NDCP deferrals: Generally “Election Day” comes just once a year
Typically, 401(k) plans permit participants to make deferral elections as soon as their first payroll periods coincident with or next following the date on which they meet the plan’s eligibility requirements. If any participant fails to defer when first eligible, a 401(k) plan could allow them to begin deferring as of any subsequent payroll period. Similarly, a 401(k) plan can generally permit participants to increase, decrease, or discontinue their rates of deferrals as of any subsequent payroll period. In contrast, while a participant’s initial deferral opportunities under an NDCP are somewhat similar to the 401(k) plan, once the first deferral chance passes, there is considerably less flexibility.
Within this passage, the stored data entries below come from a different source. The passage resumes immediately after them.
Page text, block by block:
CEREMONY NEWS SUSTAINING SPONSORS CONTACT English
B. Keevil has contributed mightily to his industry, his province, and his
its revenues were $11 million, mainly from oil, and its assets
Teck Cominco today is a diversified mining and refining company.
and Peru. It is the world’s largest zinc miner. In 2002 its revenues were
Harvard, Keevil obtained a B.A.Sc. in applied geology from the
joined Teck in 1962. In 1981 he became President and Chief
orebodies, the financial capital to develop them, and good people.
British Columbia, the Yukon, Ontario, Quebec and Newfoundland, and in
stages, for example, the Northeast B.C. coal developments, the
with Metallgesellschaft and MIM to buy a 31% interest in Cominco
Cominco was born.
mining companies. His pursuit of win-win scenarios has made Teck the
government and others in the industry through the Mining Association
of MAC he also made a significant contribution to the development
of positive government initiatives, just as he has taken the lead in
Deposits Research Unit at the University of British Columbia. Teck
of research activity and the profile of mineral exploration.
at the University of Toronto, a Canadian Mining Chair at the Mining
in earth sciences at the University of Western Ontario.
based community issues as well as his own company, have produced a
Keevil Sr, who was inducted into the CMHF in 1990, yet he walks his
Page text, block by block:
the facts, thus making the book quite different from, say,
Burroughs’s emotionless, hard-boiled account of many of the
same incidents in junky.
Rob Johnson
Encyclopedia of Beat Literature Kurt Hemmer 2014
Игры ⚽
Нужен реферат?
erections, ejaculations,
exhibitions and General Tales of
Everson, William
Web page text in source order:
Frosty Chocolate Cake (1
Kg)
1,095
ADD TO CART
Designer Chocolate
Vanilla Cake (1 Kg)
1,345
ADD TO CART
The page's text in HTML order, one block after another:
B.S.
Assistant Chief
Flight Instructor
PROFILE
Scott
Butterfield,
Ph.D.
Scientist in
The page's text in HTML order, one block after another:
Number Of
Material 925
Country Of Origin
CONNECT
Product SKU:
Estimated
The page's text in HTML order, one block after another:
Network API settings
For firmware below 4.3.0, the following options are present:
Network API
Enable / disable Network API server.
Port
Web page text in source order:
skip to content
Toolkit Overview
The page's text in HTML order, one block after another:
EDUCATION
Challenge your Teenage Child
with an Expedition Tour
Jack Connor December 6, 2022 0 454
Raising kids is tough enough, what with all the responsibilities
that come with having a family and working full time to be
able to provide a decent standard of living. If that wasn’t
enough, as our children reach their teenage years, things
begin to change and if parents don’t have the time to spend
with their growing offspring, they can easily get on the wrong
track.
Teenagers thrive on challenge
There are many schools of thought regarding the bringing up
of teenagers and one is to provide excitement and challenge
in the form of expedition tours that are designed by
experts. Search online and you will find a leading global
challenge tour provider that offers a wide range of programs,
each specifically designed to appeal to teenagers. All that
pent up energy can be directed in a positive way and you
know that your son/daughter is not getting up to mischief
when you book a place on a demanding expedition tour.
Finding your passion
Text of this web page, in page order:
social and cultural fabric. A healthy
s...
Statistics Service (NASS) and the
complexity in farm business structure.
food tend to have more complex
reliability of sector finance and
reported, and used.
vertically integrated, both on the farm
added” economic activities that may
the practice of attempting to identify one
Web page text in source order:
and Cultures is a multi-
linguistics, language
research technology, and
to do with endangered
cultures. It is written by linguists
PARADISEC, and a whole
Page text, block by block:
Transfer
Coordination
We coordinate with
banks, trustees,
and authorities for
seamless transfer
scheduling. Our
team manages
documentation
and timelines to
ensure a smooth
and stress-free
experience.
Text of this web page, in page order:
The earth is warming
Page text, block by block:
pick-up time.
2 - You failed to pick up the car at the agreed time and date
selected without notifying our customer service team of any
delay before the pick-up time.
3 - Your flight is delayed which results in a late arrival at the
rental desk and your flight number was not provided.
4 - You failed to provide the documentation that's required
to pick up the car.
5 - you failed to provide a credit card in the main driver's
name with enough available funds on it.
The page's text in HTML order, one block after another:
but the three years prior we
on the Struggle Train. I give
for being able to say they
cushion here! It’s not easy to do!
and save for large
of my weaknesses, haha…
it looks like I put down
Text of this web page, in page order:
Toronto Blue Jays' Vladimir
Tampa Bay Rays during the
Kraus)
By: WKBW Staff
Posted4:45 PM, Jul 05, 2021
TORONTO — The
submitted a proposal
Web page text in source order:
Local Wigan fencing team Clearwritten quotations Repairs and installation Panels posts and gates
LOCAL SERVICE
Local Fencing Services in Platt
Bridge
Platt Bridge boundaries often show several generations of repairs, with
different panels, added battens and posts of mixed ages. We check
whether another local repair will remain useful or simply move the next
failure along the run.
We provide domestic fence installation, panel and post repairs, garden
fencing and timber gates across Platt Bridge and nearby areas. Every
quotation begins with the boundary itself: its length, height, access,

Under an NDCP, in the case of the first year in which a participant becomes eligible to participate in the plan (whether it is a brand new plan or an existing plan for which the individual has just become eligible), participants have until 30 days after they first become eligible to make their salary deferral elections. Such elections must only apply to compensation (whether in the form of salary or bonus) paid for services to be performed beginning with the first payroll period after the election. If participants pass on this initial deferral option, they will not have another deferral opportunity until January 1 of the next calendar year. Similarly, for those participants who do elect to defer a portion of their salaries when first eligible, no changes to such initial elections can be made until January 1 of the next calendar year.

Because all NDCP deferral elections (including elections not to defer) are “locked in” for the calendar year in which they are made, plan sponsors need to be sure that their corporate cultures and populations are the right fit and that they have effectively provided the appropriate caveats before deciding to offer participants “evergreen elections.” Under such elections participants have the ability to make an NDCP deferral election and then have that election automatically roll over from year to year unless they specify otherwise before the applicable January 1. Without such a fit and/or without any proactive measures in place, such a design runs the risk of participants forgetting to get decrease or discontinuance requests to sponsors on time and then being stuck for the coming year with deferral rates that they do not want, or worse, may not be able to afford, given their anticipated cash flow and expenses for such year. In order to prevent this predicament, the NDCP sponsor can instead require that the participants reenroll each year by making a new salary election prior to January 1 of each year. This design is particularly effective in decreasing potential participant complaints if combined with a strong annual communications campaign during an open enrollment period that begins as early as October and ends on whichever day in December is the last day that the plan administrator is able to accept the election in order to process it for the first payroll period in January, during which the participant earns pay attributable to services performed in the new year. (Note: any “carry-over” pay from the previous year, i.e., pay earned in the previous year but not payable until January of the current year, will be subject to the previous year’s deferral rate.)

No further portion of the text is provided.